_Task description_. Please take the lines from the one holding "leverage someone else’s" through the one holding "games, and the" in the data below and copy them exactly.

┌─ Supplied records

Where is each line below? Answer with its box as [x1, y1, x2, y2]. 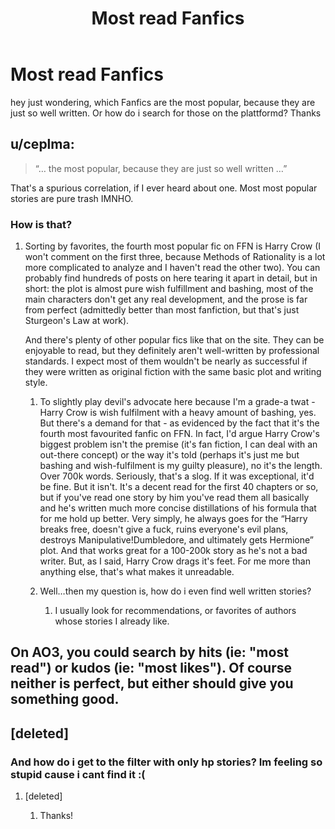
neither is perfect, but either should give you [10, 675, 294, 692]
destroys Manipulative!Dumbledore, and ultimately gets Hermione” [39, 534, 314, 546]
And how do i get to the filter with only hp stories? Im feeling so [10, 755, 323, 769]
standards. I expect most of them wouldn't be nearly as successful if [24, 355, 308, 367]
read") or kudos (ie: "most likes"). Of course [10, 660, 293, 677]
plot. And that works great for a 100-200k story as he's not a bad [39, 545, 308, 557]
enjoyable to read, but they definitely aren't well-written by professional [24, 345, 320, 357]
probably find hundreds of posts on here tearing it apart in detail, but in [24, 272, 318, 284]
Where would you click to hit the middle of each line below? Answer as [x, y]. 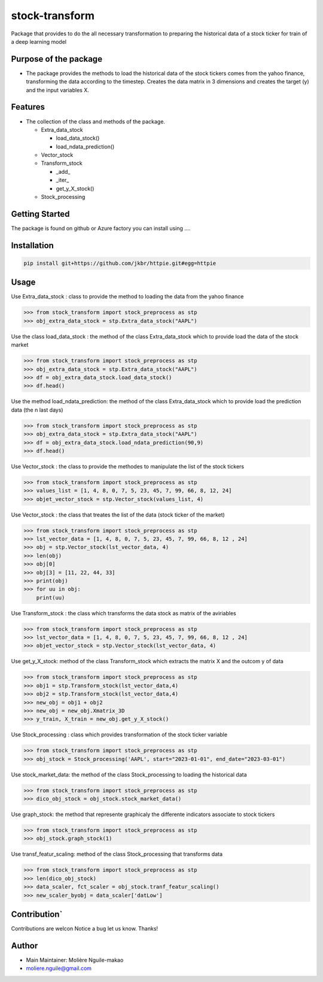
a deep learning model [39, 41]
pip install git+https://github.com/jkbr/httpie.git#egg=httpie [120, 263]
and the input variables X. [57, 90]
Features [28, 107]
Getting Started [40, 214]
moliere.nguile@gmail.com [59, 968]
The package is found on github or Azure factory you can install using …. [101, 228]
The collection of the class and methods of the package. [96, 121]
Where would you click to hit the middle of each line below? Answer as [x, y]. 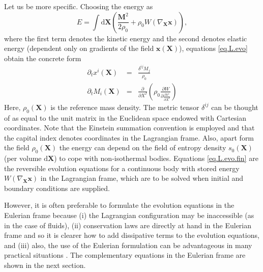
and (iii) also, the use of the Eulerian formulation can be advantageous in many [128, 245]
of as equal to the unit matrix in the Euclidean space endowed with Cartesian [125, 117]
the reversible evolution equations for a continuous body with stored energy [122, 168]
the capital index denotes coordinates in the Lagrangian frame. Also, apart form [129, 137]
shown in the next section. [45, 265]
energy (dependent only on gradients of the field [79, 48]
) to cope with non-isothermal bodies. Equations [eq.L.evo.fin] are [156, 158]
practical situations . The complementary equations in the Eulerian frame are [125, 255]
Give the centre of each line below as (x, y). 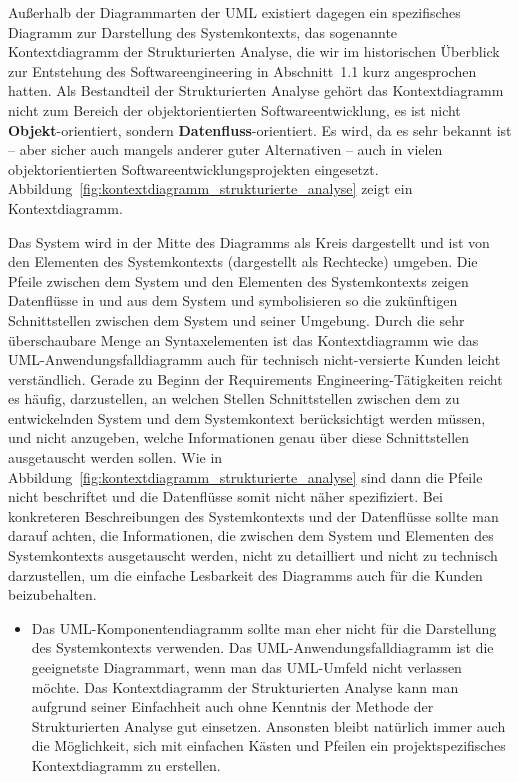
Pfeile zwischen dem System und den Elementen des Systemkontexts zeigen (238, 280)
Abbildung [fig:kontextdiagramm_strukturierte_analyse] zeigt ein (210, 188)
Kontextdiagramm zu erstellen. (126, 764)
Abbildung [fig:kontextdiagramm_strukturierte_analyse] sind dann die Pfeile (245, 476)
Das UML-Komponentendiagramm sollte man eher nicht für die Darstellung (264, 627)
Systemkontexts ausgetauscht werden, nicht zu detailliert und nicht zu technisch (253, 555)
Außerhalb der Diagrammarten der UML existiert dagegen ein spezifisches (234, 12)
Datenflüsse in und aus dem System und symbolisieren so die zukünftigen (233, 300)
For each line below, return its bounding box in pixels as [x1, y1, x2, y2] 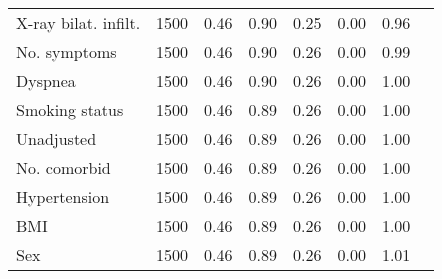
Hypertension [16, 185, 110, 208]
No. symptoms [16, 40, 117, 63]
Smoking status [16, 98, 124, 121]
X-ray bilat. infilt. [16, 11, 141, 34]
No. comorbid [16, 156, 111, 179]
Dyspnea [16, 69, 76, 92]
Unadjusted [16, 127, 97, 150]
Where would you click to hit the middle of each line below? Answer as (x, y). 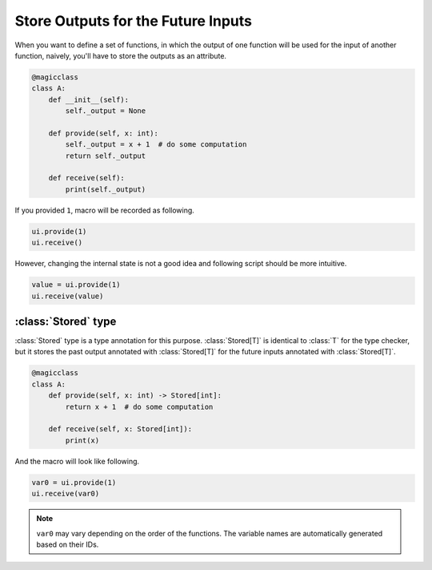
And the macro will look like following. (77, 461)
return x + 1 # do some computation (139, 406)
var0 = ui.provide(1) (74, 482)
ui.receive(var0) (66, 494)
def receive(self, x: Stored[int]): (120, 429)
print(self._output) (106, 189)
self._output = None (106, 111)
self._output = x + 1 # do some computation (156, 145)
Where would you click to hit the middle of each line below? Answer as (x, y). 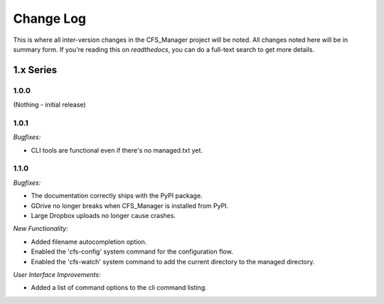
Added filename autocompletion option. (89, 241)
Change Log (50, 18)
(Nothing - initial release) (49, 105)
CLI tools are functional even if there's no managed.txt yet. (117, 150)
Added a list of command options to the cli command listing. (119, 288)
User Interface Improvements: (57, 274)
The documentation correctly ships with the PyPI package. (117, 196)
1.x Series (35, 70)
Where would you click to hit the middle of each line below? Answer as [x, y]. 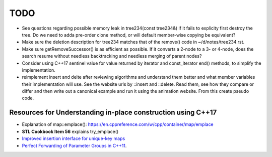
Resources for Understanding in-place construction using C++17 [113, 113]
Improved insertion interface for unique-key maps [74, 138]
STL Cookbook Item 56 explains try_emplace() [70, 131]
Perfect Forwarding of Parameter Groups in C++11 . [74, 145]
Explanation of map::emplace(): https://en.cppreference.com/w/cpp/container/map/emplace [118, 124]
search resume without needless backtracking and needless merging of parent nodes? [112, 56]
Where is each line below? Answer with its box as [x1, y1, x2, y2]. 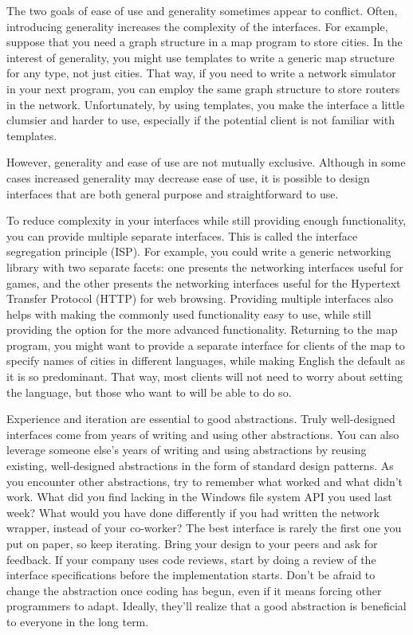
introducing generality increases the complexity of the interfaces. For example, [6, 18, 388, 34]
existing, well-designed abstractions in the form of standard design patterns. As [6, 457, 394, 474]
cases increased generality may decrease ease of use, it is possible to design [6, 169, 370, 186]
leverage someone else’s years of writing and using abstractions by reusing [6, 441, 367, 458]
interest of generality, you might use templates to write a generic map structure [6, 49, 395, 65]
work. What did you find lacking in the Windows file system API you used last [6, 488, 392, 505]
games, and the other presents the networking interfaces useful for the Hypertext [6, 274, 401, 291]
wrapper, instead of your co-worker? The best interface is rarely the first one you [6, 519, 402, 536]
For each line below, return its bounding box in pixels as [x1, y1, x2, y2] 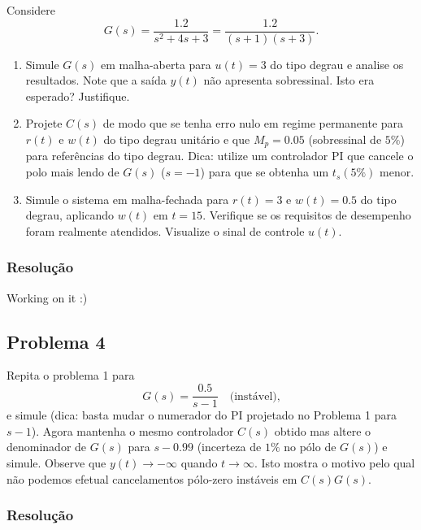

└─

_Answer below_.
leverage someone else’s years of writing and using abstractions by reusing [6, 441, 367, 458]
interest of generality, you might use templates to write a generic map structure [6, 49, 395, 65]
work. What did you find lacking in the Windows file system API you used last [6, 488, 392, 505]
games, and the other presents the networking interfaces useful for the Hypertext [6, 274, 401, 291]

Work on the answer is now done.